Saved entries

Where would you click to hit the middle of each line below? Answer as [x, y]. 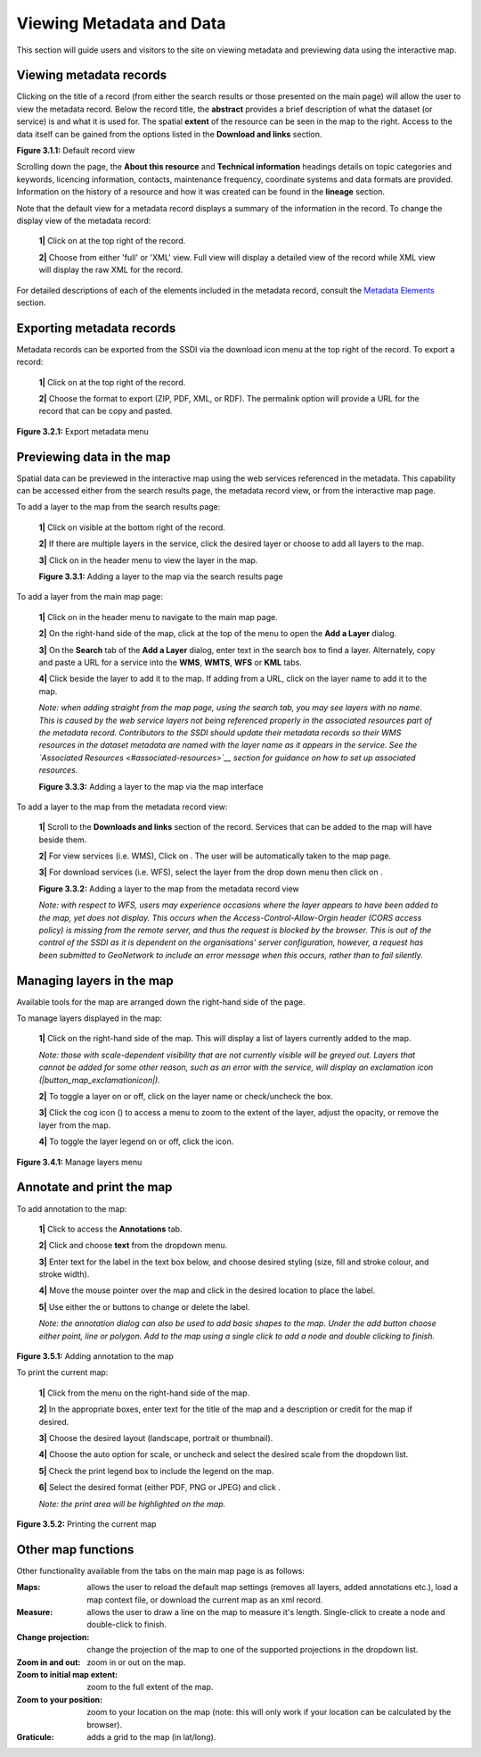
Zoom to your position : [59, 1699]
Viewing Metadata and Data [121, 23]
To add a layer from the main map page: [90, 597]
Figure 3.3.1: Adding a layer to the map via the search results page [161, 576]
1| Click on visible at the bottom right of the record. [132, 527]
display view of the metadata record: [84, 220]
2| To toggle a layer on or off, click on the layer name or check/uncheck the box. [186, 1097]
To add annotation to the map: [72, 1208]
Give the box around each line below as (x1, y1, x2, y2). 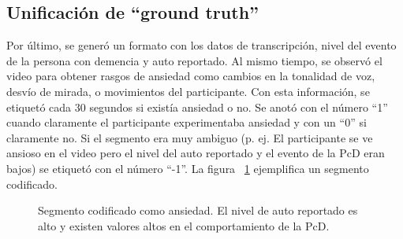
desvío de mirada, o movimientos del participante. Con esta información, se (6, 83, 370, 99)
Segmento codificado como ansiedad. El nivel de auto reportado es (38, 202, 358, 219)
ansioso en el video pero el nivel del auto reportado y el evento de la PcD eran (6, 145, 385, 161)
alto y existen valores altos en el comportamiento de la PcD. (38, 217, 330, 233)
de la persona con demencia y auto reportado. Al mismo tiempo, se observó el (6, 52, 382, 68)
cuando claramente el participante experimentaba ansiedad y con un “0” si (6, 114, 367, 131)
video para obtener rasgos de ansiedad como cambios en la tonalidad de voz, (6, 68, 375, 84)
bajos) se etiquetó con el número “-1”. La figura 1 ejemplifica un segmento (6, 160, 369, 176)
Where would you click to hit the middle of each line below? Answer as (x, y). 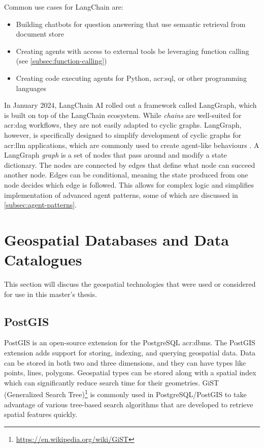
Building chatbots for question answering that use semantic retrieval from (131, 24)
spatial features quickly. (41, 414)
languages (31, 88)
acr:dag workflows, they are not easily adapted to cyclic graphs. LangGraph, (123, 125)
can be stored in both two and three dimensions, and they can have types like (125, 362)
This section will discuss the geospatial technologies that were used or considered (130, 284)
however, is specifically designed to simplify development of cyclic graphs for (123, 135)
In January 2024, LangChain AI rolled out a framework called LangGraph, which (130, 105)
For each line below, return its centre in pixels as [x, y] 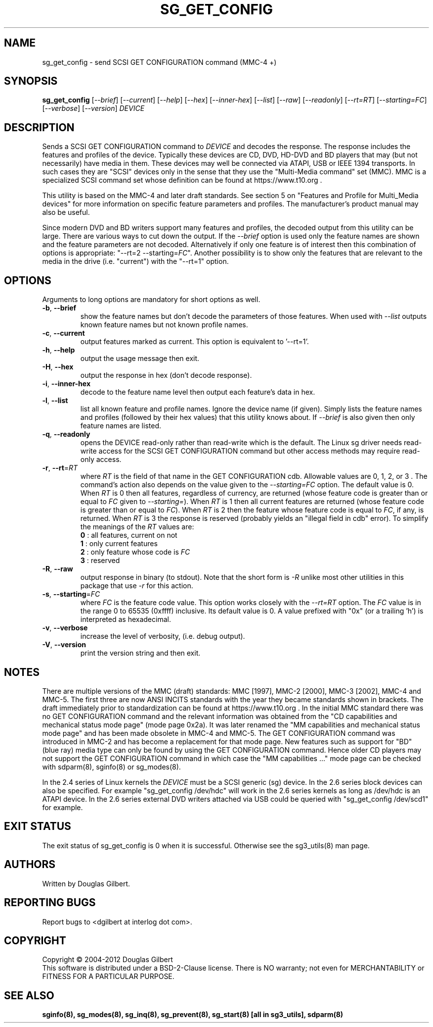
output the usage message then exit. [140, 359]
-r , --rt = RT [60, 468]
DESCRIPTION [39, 127]
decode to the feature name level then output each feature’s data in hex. [198, 392]
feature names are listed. [121, 426]
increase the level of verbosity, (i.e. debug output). [163, 636]
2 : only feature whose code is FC [135, 552]
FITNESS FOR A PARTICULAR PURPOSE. [108, 976]
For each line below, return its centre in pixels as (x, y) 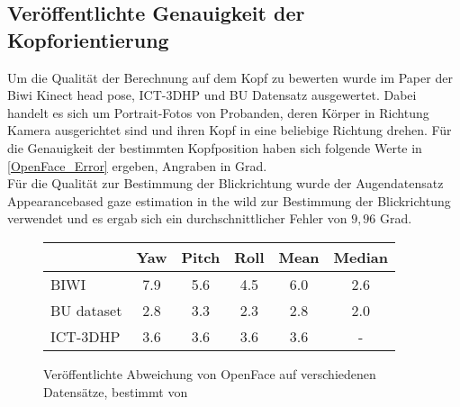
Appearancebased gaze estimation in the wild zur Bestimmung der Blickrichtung (229, 200)
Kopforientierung (88, 39)
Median (361, 257)
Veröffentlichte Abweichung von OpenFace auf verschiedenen (210, 373)
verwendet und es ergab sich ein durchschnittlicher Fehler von (177, 218)
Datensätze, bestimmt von (116, 391)
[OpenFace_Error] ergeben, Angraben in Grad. (137, 165)
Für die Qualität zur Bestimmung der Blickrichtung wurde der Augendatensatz (225, 183)

▶ Aim of the task:
All of the records above are to be copied exactly, minus the pictures.

▶ Expected answer:
Where would you click to hit the middle of each line below? Answer as [x, y]. 
Zoom to your position : [59, 1699]
Viewing Metadata and Data [121, 23]
To add a layer from the main map page: [90, 597]
Figure 3.3.1: Adding a layer to the map via the search results page [161, 576]
1| Click on visible at the bottom right of the record. [132, 527]
display view of the metadata record: [84, 220]
2| To toggle a layer on or off, click on the layer name or check/uncheck the box. [186, 1097]
To add annotation to the map: [72, 1208]
Give the box around each line below as (x1, y1, x2, y2). 
desvío de mirada, o movimientos del participante. Con esta información, se (6, 83, 370, 99)
Segmento codificado como ansiedad. El nivel de auto reportado es (38, 202, 358, 219)
ansioso en el video pero el nivel del auto reportado y el evento de la PcD eran (6, 145, 385, 161)
alto y existen valores altos en el comportamiento de la PcD. (38, 217, 330, 233)
de la persona con demencia y auto reportado. Al mismo tiempo, se observó el (6, 52, 382, 68)
cuando claramente el participante experimentaba ansiedad y con un “0” si (6, 114, 367, 131)
video para obtener rasgos de ansiedad como cambios en la tonalidad de voz, (6, 68, 375, 84)
bajos) se etiquetó con el número “-1”. La figura 1 ejemplifica un segmento (6, 160, 369, 176)
Where would you click to hit the middle of each line below? Answer as (x, y). 
Building chatbots for question answering that use semantic retrieval from (131, 24)
spatial features quickly. (41, 414)
languages (31, 88)
acr:dag workflows, they are not easily adapted to cyclic graphs. LangGraph, (123, 125)
can be stored in both two and three dimensions, and they can have types like (125, 362)
This section will discuss the geospatial technologies that were used or considered (130, 284)
however, is specifically designed to simplify development of cyclic graphs for (123, 135)
In January 2024, LangChain AI rolled out a framework called LangGraph, which (130, 105)
For each line below, return its centre in pixels as [x, y] 
output the usage message then exit. [140, 359]
-r , --rt = RT [60, 468]
DESCRIPTION [39, 127]
decode to the feature name level then output each feature’s data in hex. [198, 392]
feature names are listed. [121, 426]
increase the level of verbosity, (i.e. debug output). [163, 636]
2 : only feature whose code is FC [135, 552]
FITNESS FOR A PARTICULAR PURPOSE. [108, 976]
For each line below, return its centre in pixels as (x, y) 
Appearancebased gaze estimation in the wild zur Bestimmung der Blickrichtung (229, 200)
Kopforientierung (88, 39)
Median (361, 257)
Veröffentlichte Abweichung von OpenFace auf verschiedenen (210, 373)
verwendet und es ergab sich ein durchschnittlicher Fehler von (177, 218)
Datensätze, bestimmt von (116, 391)
[OpenFace_Error] ergeben, Angraben in Grad. (137, 165)
Für die Qualität zur Bestimmung der Blickrichtung wurde der Augendatensatz (225, 183)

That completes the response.